### TASK STATEMENT
Give back, word for word, the line that contains "Apa Itu Divisi Pemasaran?" and all lines after it in the material, through the last; please include only these.

= Beginning of Section =

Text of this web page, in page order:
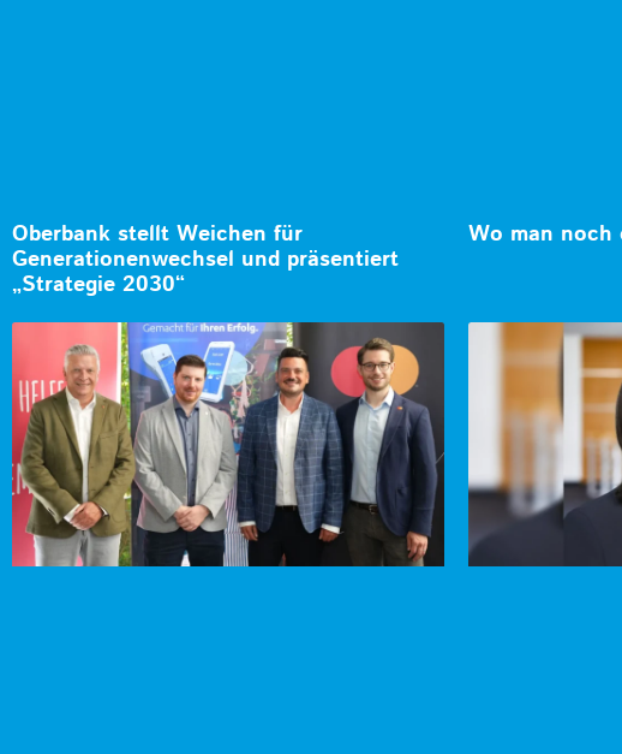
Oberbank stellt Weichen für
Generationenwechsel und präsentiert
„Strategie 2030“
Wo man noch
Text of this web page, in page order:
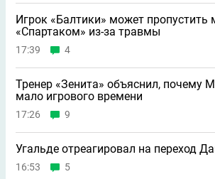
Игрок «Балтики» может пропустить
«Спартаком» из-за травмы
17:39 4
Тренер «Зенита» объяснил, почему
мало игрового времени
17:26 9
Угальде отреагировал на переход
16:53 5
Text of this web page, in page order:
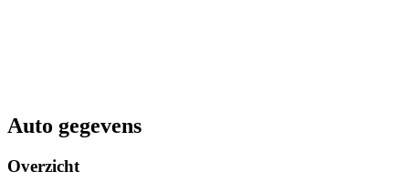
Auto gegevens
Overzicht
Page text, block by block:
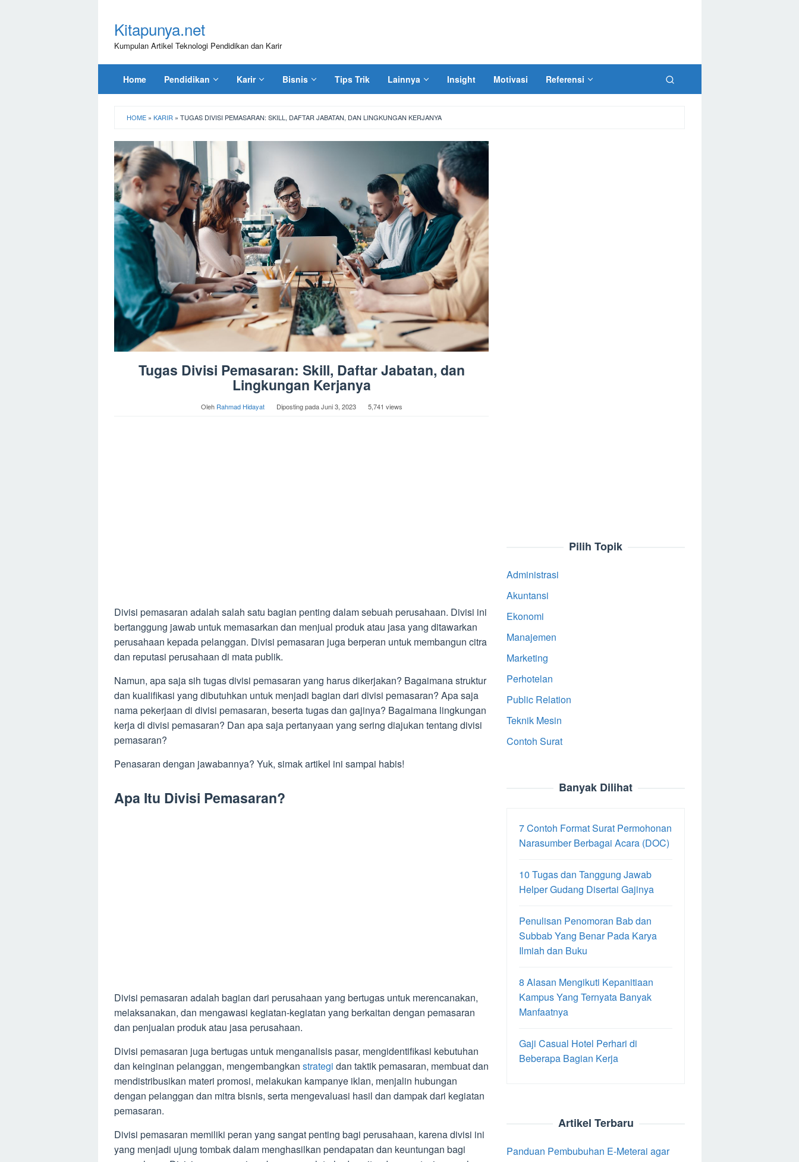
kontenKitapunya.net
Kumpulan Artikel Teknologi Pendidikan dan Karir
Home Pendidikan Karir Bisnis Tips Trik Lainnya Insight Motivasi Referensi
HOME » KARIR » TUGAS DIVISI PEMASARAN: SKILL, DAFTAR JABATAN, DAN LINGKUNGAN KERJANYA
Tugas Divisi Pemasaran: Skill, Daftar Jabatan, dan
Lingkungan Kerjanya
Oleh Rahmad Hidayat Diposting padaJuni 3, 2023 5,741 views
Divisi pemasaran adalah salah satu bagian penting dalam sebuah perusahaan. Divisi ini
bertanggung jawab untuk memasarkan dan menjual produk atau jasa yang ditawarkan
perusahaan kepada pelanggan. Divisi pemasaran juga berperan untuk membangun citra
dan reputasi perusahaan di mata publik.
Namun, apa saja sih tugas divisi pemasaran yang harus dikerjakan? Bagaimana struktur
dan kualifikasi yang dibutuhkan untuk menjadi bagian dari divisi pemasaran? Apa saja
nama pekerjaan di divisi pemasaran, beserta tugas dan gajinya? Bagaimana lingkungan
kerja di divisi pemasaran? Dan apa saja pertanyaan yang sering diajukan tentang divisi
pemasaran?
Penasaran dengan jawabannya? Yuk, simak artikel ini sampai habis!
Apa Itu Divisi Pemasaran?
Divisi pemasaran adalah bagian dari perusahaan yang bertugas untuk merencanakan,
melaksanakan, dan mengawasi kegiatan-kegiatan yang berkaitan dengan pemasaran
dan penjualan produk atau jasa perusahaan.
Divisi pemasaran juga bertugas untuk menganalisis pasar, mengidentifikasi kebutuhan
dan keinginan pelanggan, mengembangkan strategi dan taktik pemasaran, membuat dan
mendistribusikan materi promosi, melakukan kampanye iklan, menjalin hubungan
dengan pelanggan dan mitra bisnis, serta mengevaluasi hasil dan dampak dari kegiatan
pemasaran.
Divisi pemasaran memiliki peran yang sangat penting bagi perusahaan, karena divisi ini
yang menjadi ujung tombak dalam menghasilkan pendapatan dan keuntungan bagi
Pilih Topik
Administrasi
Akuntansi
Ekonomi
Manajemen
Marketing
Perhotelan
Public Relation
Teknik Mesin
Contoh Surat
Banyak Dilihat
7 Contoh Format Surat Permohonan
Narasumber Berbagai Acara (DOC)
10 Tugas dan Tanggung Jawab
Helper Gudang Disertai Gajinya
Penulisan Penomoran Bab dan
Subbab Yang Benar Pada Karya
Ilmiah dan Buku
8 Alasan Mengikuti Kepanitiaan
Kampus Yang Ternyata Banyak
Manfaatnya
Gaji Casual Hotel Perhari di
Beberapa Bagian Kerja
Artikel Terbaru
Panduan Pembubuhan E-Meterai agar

= End of Section =

### TASK SOLUTION
Apa Itu Divisi Pemasaran?
Divisi pemasaran adalah bagian dari perusahaan yang bertugas untuk merencanakan,
melaksanakan, dan mengawasi kegiatan-kegiatan yang berkaitan dengan pemasaran
dan penjualan produk atau jasa perusahaan.
Divisi pemasaran juga bertugas untuk menganalisis pasar, mengidentifikasi kebutuhan
dan keinginan pelanggan, mengembangkan strategi dan taktik pemasaran, membuat dan
mendistribusikan materi promosi, melakukan kampanye iklan, menjalin hubungan
dengan pelanggan dan mitra bisnis, serta mengevaluasi hasil dan dampak dari kegiatan
pemasaran.
Divisi pemasaran memiliki peran yang sangat penting bagi perusahaan, karena divisi ini
yang menjadi ujung tombak dalam menghasilkan pendapatan dan keuntungan bagi
Pilih Topik
Administrasi
Akuntansi
Ekonomi
Manajemen
Marketing
Perhotelan
Public Relation
Teknik Mesin
Contoh Surat
Banyak Dilihat
7 Contoh Format Surat Permohonan
Narasumber Berbagai Acara (DOC)
10 Tugas dan Tanggung Jawab
Helper Gudang Disertai Gajinya
Penulisan Penomoran Bab dan
Subbab Yang Benar Pada Karya
Ilmiah dan Buku
8 Alasan Mengikuti Kepanitiaan
Kampus Yang Ternyata Banyak
Manfaatnya
Gaji Casual Hotel Perhari di
Beberapa Bagian Kerja
Artikel Terbaru
Panduan Pembubuhan E-Meterai agar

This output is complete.